* [What needs to be done]: Print the listing below from its opening line through the line holding "Legal Compliance - (77, 169)", both ends included.

* [Provided information]:
________________
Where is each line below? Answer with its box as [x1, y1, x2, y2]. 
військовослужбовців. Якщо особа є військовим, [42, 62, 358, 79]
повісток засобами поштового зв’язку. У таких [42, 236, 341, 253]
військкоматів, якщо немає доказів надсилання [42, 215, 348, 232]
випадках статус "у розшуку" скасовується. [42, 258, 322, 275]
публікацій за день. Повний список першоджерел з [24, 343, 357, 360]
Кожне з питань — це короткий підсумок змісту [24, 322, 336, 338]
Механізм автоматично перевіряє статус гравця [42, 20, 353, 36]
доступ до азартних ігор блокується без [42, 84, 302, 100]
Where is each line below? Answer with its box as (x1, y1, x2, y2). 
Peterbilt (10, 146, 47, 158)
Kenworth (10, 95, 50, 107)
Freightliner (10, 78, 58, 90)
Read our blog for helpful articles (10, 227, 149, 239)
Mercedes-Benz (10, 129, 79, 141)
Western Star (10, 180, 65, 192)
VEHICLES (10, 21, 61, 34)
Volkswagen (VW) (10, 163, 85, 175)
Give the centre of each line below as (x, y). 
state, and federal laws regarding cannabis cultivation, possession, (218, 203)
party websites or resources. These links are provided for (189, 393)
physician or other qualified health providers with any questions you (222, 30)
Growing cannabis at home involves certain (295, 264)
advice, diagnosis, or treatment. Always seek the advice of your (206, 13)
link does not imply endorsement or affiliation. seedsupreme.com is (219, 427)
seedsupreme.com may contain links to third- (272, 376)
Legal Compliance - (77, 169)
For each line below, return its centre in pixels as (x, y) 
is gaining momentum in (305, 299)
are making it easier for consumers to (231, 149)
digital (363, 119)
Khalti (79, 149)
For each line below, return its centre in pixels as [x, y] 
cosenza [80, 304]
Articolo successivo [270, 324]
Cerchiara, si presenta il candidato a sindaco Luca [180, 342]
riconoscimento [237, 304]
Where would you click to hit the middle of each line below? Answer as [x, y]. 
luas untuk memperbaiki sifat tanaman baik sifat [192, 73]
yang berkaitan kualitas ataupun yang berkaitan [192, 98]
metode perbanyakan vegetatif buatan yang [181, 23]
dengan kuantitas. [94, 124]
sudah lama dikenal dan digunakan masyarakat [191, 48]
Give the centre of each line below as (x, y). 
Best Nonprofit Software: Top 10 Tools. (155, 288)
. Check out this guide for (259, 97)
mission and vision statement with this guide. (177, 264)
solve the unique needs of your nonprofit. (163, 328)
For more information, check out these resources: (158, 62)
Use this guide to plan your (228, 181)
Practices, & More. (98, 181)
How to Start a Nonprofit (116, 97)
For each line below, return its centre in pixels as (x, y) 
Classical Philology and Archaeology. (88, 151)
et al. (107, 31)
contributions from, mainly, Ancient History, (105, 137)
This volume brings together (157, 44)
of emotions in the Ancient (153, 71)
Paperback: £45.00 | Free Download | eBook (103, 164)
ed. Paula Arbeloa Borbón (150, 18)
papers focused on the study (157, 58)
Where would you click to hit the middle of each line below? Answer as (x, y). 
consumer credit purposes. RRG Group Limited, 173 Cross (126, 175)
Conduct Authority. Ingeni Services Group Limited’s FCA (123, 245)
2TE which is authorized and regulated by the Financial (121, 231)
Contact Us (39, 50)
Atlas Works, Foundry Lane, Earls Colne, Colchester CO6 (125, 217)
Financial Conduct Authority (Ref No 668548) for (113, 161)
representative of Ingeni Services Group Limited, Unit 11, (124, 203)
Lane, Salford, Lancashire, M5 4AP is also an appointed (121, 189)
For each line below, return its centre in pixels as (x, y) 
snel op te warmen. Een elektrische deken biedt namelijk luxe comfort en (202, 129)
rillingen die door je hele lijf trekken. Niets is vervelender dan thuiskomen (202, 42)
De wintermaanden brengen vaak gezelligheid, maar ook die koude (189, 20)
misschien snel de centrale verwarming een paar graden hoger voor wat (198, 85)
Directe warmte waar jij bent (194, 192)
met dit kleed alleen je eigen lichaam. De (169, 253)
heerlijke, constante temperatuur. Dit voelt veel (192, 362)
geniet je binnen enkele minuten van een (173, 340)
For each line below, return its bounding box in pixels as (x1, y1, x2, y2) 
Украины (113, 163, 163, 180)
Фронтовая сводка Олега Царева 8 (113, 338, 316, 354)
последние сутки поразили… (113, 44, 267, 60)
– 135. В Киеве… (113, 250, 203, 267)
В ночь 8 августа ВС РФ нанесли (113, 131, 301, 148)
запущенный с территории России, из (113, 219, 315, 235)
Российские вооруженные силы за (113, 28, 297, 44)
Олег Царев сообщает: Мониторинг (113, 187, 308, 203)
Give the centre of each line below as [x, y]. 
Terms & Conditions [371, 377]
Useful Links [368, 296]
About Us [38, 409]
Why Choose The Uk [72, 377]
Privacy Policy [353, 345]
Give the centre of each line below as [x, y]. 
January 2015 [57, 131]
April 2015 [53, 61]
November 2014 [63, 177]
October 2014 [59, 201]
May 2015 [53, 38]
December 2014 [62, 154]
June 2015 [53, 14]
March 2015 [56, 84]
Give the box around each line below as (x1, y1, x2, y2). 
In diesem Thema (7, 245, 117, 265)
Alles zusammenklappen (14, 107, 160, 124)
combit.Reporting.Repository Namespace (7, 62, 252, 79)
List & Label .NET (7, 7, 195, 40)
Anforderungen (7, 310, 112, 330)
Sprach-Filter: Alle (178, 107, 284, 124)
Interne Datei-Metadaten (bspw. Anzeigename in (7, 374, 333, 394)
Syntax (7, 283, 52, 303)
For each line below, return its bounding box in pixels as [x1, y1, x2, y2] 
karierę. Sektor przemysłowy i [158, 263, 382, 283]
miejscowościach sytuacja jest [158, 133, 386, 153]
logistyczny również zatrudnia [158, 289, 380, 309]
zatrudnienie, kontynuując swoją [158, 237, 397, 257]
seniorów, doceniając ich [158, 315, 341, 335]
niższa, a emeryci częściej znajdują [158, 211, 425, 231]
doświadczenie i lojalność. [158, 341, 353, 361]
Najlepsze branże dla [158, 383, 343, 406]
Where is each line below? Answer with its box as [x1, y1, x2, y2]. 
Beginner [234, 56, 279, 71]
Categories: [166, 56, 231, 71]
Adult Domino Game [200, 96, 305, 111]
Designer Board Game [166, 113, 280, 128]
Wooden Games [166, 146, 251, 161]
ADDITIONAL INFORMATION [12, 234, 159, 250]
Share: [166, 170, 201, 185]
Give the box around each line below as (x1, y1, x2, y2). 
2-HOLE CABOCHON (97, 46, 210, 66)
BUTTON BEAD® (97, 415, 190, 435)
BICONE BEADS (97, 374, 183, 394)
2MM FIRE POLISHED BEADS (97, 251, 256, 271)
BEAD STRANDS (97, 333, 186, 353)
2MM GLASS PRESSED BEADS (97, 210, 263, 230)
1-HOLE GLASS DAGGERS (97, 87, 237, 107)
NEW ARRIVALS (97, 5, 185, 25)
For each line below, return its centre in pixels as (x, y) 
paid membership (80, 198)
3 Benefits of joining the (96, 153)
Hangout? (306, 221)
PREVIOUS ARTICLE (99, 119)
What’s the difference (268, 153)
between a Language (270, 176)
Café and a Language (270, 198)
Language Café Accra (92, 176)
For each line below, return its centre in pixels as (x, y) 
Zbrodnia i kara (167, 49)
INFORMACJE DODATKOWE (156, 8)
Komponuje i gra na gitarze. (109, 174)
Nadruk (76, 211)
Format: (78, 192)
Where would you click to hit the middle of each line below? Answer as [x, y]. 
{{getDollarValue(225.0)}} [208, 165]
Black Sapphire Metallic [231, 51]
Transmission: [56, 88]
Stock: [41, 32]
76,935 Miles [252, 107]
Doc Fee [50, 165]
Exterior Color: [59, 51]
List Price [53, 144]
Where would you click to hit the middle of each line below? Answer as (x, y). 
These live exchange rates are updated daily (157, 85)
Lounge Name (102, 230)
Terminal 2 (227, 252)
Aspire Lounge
________________
* [Exercise result]:
Where is each line below? Answer with its box as [x1, y1, x2, y2]. 
військовослужбовців. Якщо особа є військовим, [42, 62, 358, 79]
повісток засобами поштового зв’язку. У таких [42, 236, 341, 253]
військкоматів, якщо немає доказів надсилання [42, 215, 348, 232]
випадках статус "у розшуку" скасовується. [42, 258, 322, 275]
публікацій за день. Повний список першоджерел з [24, 343, 357, 360]
Кожне з питань — це короткий підсумок змісту [24, 322, 336, 338]
Механізм автоматично перевіряє статус гравця [42, 20, 353, 36]
доступ до азартних ігор блокується без [42, 84, 302, 100]
Where is each line below? Answer with its box as (x1, y1, x2, y2). 
Peterbilt (10, 146, 47, 158)
Kenworth (10, 95, 50, 107)
Freightliner (10, 78, 58, 90)
Read our blog for helpful articles (10, 227, 149, 239)
Mercedes-Benz (10, 129, 79, 141)
Western Star (10, 180, 65, 192)
VEHICLES (10, 21, 61, 34)
Volkswagen (VW) (10, 163, 85, 175)
Give the centre of each line below as (x, y). 
state, and federal laws regarding cannabis cultivation, possession, (218, 203)
party websites or resources. These links are provided for (189, 393)
physician or other qualified health providers with any questions you (222, 30)
Growing cannabis at home involves certain (295, 264)
advice, diagnosis, or treatment. Always seek the advice of your (206, 13)
link does not imply endorsement or affiliation. seedsupreme.com is (219, 427)
seedsupreme.com may contain links to third- (272, 376)
Legal Compliance - (77, 169)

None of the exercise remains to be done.